Mountain range in Austria

The Kitzbühel Alps (Kitzbüheler Alpen or Kitzbühler Alpen) are a mountain range of the Central Eastern Alps surrounding the town of Kitzbühel in Tyrol, Austria. Geologically they are part of the western slate zone (greywacke zone).

==Location==
Two-thirds of the Kitzbühel Alps lie within the Austrian province of Tyrol, the remaining third is in Salzburg province. They are about 80 km long from east to west and 25 to 35 km wide. They extend from the Ziller valley and Tux Alps in the west to the Saalach river and Zell am See on Lake Zell (Zellersee) in the east. They are bordered to the south by the Zillertal Alps and the High Tauern mountain range on the other side of the Salzach River, on the north by the Inn River and the Northern Limestone Alps.

The boundary of the region runs along the Salzach valley via Zell am See, where the Salzach swings north, to Saalfelden. Its northern boundary runs from east to west from the Saalfelden basin along the valley of the Leoganger Ache to the Grießen Pass and from there through the Pillersee valley, Leukental and Sölllandl to Wörgl and Kufstein. Its northwestern boundary is formed by the valley of the Inn between Wörgl and Jenbach.

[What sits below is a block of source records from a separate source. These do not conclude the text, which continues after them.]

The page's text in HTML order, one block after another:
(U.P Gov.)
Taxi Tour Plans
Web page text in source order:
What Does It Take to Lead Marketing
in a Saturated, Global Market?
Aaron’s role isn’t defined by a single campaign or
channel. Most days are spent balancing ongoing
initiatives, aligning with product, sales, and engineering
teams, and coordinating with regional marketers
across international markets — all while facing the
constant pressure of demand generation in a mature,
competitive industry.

The Kitzbühel Alps are divided by the Kitzbüheler Ache into the Glemmtal Alps in the east (Salzburg) and the Kelchsau Alps in the west. The highest summit in the Kitzbühel Alps is the Kreuzjoch in the southwest of the mountain range northwest of Gerlos at 2558 metres above sea level. The general height of the peaks descends gradually from around 2500 m in the west to around 2000 m in the east. Other important summits are the Western Salzachgeier (2,469 m), the Kröndlhorn (2,444 m), the Großer Rettenstein (2,366 m), the Geißstein (2,363 m), the Wildseeloder (2,118 m), the Großer Beil (2,309 m), the Großer Galtenberg (2,425 m), the Kitzbühler Horn (1,996 m), the Hohe Salve (1,828 m), the Hahnenkamm (1,712 m) and the Schmittenhöhe (1,965 m). Popular mountain destinations on the edge of the Inn valley are the Pölven (1,595 m) and the Gratlspitz (1,899 m).

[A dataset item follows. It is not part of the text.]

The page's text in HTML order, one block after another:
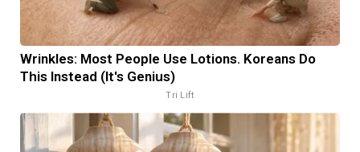
Wrinkles: Most People Use Lotions. Koreans Do
This Instead (It's Genius)
Tri Lift

The Kitzbühel Alps are found in the regions of St. Johann in Tirol, Kitzbühel and its environs, Pillerseetal, Brixental, Wildschönau and Alpbach.

The Kitzbühel Alps Tourist Region only covers part of the geographical Kitzbühel Alps.

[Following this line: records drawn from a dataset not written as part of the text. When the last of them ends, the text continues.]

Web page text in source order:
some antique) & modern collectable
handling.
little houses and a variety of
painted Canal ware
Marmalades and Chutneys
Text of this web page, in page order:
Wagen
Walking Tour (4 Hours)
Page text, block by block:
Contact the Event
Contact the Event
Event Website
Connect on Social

The Kitzbühel Alps have relatively few rugged mountain tops and are well suited to walking and skiing. There are several large ski resorts in the area both in the Tyrolean and Salzburg regions. The Dienten Mountains are a geologically-related extension of the mountains to the east. The Pinzgau Ridgeway (Pinzgauer Höhenweg) runs through both ranges in an east-west direction. Many ski route and the Saalach Valley Ridgeway (Saalachtaler Höhenweg) run through the Kitzbühel Alps.

== Neighbouring ranges ==
The mountain ranges that surround the Kitzbühel Alps are:

- Kaiser Mountains
- Lofer Mountains
- Leogang Mountains

- Salzburg Slate Alps
- Glockner Group
- Granatspitze Group

- Venediger Group
- Zillertal Alps

- Tux Alps
- Brandenberg Alps

== Geology ==
The Kitzbühel Alps belong to the greywacke zone and are mainly composed of slate and phyllites. The mountain top profiles and the cirques are relatively smooth; their slopes mostly green with numerous alpine meadows (Almwiesen). Nevertheless, rock formations of limestone and dolomite do occur e.g. on the Großer Rettenstein.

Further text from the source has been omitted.